**Aim of the task:** Please copy the last part of the entries exactly: the line that has "chosen to be" and every line up to and including the end, nothing more.

• • • • • • •

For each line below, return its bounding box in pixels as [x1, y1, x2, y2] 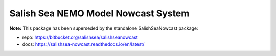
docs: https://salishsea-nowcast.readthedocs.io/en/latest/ [22, 41, 145, 47]
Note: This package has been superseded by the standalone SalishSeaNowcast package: [9, 25, 199, 31]
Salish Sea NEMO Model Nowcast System [9, 8, 190, 19]
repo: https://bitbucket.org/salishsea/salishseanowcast [22, 34, 138, 40]
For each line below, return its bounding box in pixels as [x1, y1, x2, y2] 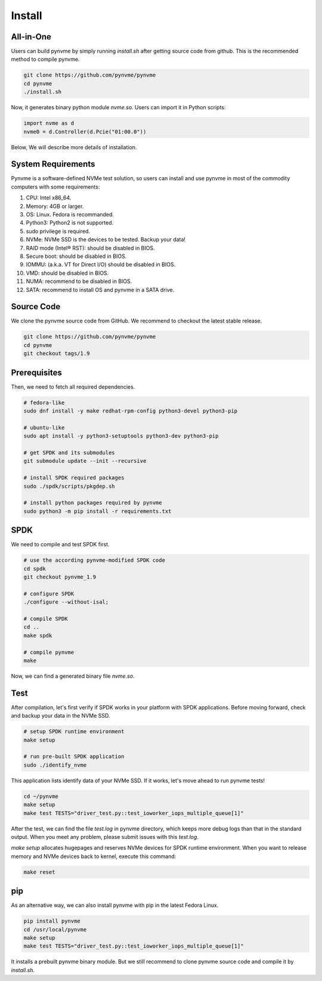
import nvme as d [23, 120, 75, 127]
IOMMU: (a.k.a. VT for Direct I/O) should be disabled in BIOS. [26, 261, 176, 268]
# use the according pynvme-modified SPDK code [23, 557, 165, 564]
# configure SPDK [23, 590, 75, 597]
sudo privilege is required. [26, 227, 91, 235]
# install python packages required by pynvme [23, 499, 162, 506]
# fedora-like [23, 399, 65, 406]
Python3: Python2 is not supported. [26, 219, 113, 226]
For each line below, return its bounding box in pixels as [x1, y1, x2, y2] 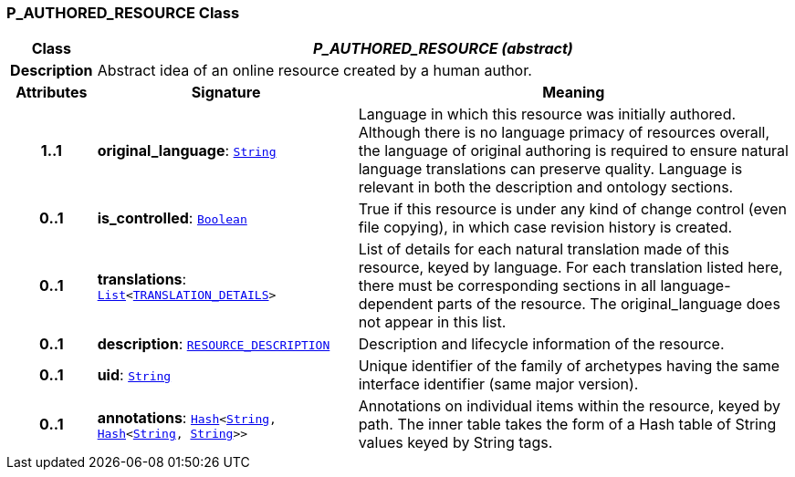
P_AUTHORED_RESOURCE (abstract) [312, 39, 573, 58]
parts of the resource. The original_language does [436, 295, 780, 314]
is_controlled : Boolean [97, 209, 247, 228]
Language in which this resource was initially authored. [358, 105, 737, 124]
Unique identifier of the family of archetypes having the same [358, 357, 780, 376]
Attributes [16, 83, 88, 102]
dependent [358, 295, 434, 314]
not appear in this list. [358, 313, 507, 332]
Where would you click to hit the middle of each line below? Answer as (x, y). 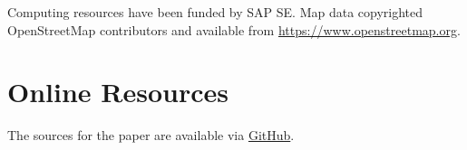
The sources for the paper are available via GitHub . (151, 135)
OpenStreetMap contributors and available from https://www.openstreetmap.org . (234, 29)
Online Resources (118, 92)
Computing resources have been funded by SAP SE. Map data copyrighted (215, 12)
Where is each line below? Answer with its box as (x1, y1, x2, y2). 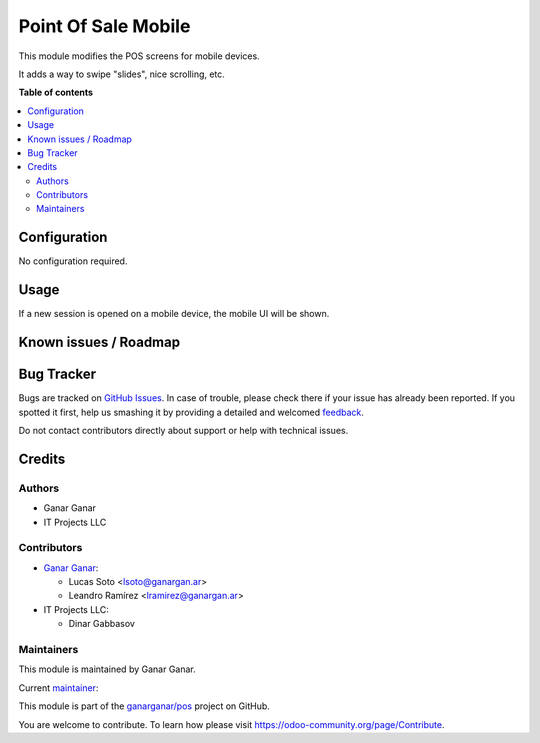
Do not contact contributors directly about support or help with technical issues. (18, 424, 349, 436)
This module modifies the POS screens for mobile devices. (18, 50, 260, 62)
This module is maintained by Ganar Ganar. (18, 663, 197, 675)
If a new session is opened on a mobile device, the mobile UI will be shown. (18, 308, 330, 320)
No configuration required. (18, 255, 128, 267)
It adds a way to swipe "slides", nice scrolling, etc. (18, 68, 225, 80)
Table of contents (18, 86, 94, 99)
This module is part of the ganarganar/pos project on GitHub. (18, 700, 270, 712)
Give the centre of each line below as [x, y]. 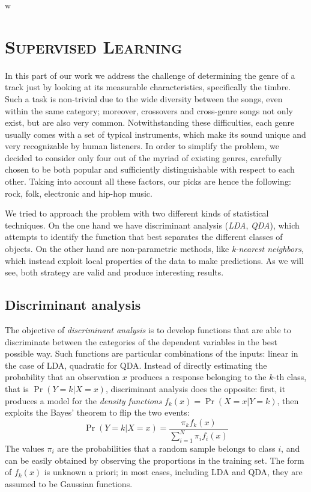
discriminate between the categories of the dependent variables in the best [141, 341]
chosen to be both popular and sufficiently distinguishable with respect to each [150, 169]
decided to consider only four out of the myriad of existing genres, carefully [143, 157]
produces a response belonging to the [198, 377]
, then [288, 400]
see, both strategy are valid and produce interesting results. [114, 272]
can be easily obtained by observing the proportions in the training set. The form [155, 460]
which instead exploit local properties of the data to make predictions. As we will [154, 260]

• • • • • • •

**Task output:**
chosen to be both popular and sufficiently distinguishable with respect to each [150, 169]
decided to consider only four out of the myriad of existing genres, carefully [143, 157]
produces a response belonging to the [198, 377]
, then [288, 400]
see, both strategy are valid and produce interesting results. [114, 272]
can be easily obtained by observing the proportions in the training set. The form [155, 460]
which instead exploit local properties of the data to make predictions. As we will [154, 260]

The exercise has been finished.